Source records
________________
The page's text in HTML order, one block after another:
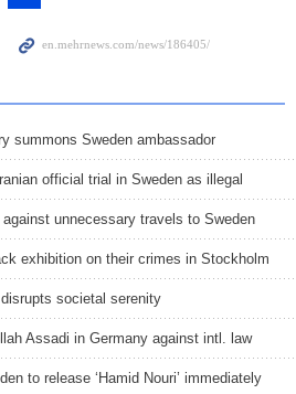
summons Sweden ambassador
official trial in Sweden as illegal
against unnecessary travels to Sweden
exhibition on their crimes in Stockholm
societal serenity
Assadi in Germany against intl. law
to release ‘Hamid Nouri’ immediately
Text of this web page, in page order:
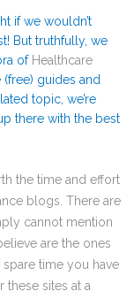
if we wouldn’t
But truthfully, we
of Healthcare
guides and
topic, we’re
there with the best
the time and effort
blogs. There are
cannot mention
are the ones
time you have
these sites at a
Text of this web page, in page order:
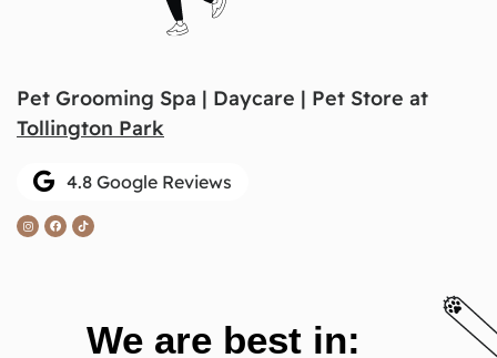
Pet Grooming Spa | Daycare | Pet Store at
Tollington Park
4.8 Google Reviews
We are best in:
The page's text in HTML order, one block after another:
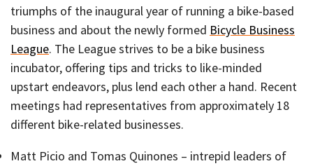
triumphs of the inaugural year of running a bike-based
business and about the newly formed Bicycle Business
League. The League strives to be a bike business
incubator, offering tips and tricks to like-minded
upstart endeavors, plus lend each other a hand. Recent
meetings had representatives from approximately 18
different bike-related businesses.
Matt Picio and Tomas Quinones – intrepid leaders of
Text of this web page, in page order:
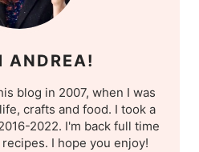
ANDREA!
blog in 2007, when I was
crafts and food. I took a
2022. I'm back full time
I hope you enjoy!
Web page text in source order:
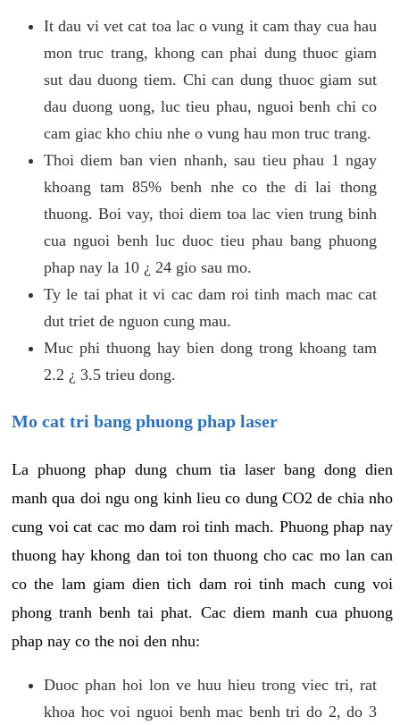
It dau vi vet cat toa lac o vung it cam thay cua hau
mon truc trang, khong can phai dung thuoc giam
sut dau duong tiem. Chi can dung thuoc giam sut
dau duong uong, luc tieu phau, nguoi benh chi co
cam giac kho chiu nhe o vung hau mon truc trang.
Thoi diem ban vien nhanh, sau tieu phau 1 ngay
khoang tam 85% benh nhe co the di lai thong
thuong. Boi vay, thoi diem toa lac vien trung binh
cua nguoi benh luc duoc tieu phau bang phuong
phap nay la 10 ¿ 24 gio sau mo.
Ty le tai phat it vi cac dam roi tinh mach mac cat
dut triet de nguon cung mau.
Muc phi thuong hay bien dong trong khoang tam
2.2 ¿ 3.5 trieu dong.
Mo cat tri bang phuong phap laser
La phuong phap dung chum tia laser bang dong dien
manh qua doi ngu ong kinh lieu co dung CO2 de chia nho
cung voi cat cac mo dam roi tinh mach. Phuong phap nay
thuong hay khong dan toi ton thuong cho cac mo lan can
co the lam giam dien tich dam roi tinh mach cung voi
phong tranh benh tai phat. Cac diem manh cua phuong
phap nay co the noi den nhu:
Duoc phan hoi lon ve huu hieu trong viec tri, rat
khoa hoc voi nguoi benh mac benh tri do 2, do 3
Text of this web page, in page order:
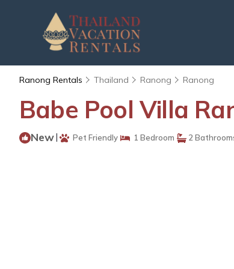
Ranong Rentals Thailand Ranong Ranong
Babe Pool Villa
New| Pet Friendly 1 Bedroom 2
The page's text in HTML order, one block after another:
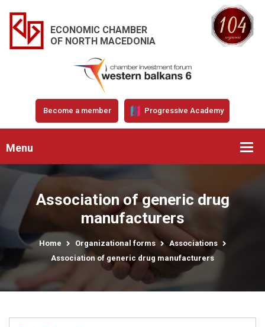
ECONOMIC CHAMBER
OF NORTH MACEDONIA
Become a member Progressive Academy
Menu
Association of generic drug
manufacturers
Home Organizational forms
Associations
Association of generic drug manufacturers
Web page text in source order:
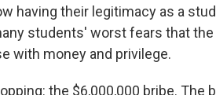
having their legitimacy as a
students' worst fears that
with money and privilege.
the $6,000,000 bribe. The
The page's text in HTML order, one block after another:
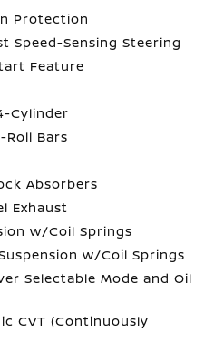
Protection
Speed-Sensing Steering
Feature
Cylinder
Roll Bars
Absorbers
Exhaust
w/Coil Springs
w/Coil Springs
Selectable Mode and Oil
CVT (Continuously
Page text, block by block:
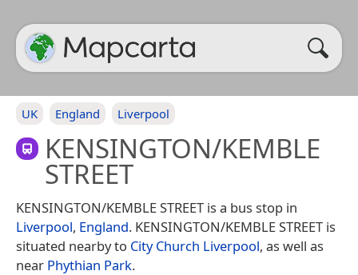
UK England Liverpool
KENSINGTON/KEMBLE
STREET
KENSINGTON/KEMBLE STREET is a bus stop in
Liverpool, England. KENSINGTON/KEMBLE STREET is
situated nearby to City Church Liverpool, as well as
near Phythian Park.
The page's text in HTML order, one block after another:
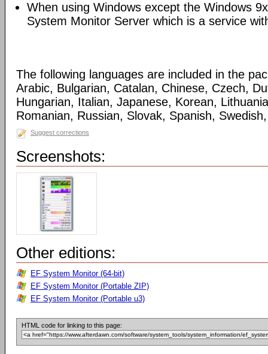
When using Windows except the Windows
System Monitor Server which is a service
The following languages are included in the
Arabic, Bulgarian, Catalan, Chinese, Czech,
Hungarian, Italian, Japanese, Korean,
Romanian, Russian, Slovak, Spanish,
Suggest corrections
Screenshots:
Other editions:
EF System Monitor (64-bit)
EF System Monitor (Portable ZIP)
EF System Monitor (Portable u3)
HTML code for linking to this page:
________________
REQUIREMENT: Return every entry above word for word, and include no images.

THE ANSWER:
The page's text in HTML order, one block after another:
summons Sweden ambassador
official trial in Sweden as illegal
against unnecessary travels to Sweden
exhibition on their crimes in Stockholm
societal serenity
Assadi in Germany against intl. law
to release ‘Hamid Nouri’ immediately
Text of this web page, in page order:
if we wouldn’t
But truthfully, we
of Healthcare
guides and
topic, we’re
there with the best
the time and effort
blogs. There are
cannot mention
are the ones
time you have
these sites at a
Text of this web page, in page order:
Pet Grooming Spa | Daycare | Pet Store at
Tollington Park
4.8 Google Reviews
We are best in:
The page's text in HTML order, one block after another:
triumphs of the inaugural year of running a bike-based
business and about the newly formed Bicycle Business
League. The League strives to be a bike business
incubator, offering tips and tricks to like-minded
upstart endeavors, plus lend each other a hand. Recent
meetings had representatives from approximately 18
different bike-related businesses.
Matt Picio and Tomas Quinones – intrepid leaders of
Text of this web page, in page order:
ANDREA!
blog in 2007, when I was
crafts and food. I took a
2022. I'm back full time
I hope you enjoy!
Web page text in source order:
It dau vi vet cat toa lac o vung it cam thay cua hau
mon truc trang, khong can phai dung thuoc giam
sut dau duong tiem. Chi can dung thuoc giam sut
dau duong uong, luc tieu phau, nguoi benh chi co
cam giac kho chiu nhe o vung hau mon truc trang.
Thoi diem ban vien nhanh, sau tieu phau 1 ngay
khoang tam 85% benh nhe co the di lai thong
thuong. Boi vay, thoi diem toa lac vien trung binh
cua nguoi benh luc duoc tieu phau bang phuong
phap nay la 10 ¿ 24 gio sau mo.
Ty le tai phat it vi cac dam roi tinh mach mac cat
dut triet de nguon cung mau.
Muc phi thuong hay bien dong trong khoang tam
2.2 ¿ 3.5 trieu dong.
Mo cat tri bang phuong phap laser
La phuong phap dung chum tia laser bang dong dien
manh qua doi ngu ong kinh lieu co dung CO2 de chia nho
cung voi cat cac mo dam roi tinh mach. Phuong phap nay
thuong hay khong dan toi ton thuong cho cac mo lan can
co the lam giam dien tich dam roi tinh mach cung voi
phong tranh benh tai phat. Cac diem manh cua phuong
phap nay co the noi den nhu:
Duoc phan hoi lon ve huu hieu trong viec tri, rat
khoa hoc voi nguoi benh mac benh tri do 2, do 3
Text of this web page, in page order:
Ranong Rentals Thailand Ranong Ranong
Babe Pool Villa
New| Pet Friendly 1 Bedroom 2
The page's text in HTML order, one block after another:
ECONOMIC CHAMBER
OF NORTH MACEDONIA
Become a member Progressive Academy
Menu
Association of generic drug
manufacturers
Home Organizational forms
Associations
Association of generic drug manufacturers
Web page text in source order:
having their legitimacy as a
students' worst fears that
with money and privilege.
the $6,000,000 bribe. The
The page's text in HTML order, one block after another:
Protection
Speed-Sensing Steering
Feature
Cylinder
Roll Bars
Absorbers
Exhaust
w/Coil Springs
w/Coil Springs
Selectable Mode and Oil
CVT (Continuously
Page text, block by block:
UK England Liverpool
KENSINGTON/KEMBLE
STREET
KENSINGTON/KEMBLE STREET is a bus stop in
Liverpool, England. KENSINGTON/KEMBLE STREET is
situated nearby to City Church Liverpool, as well as
near Phythian Park.
The page's text in HTML order, one block after another:
When using Windows except the Windows
System Monitor Server which is a service
The following languages are included in the
Arabic, Bulgarian, Catalan, Chinese, Czech,
Hungarian, Italian, Japanese, Korean,
Romanian, Russian, Slovak, Spanish,
Suggest corrections
Screenshots:
Other editions:
EF System Monitor (64-bit)
EF System Monitor (Portable ZIP)
EF System Monitor (Portable u3)
HTML code for linking to this page:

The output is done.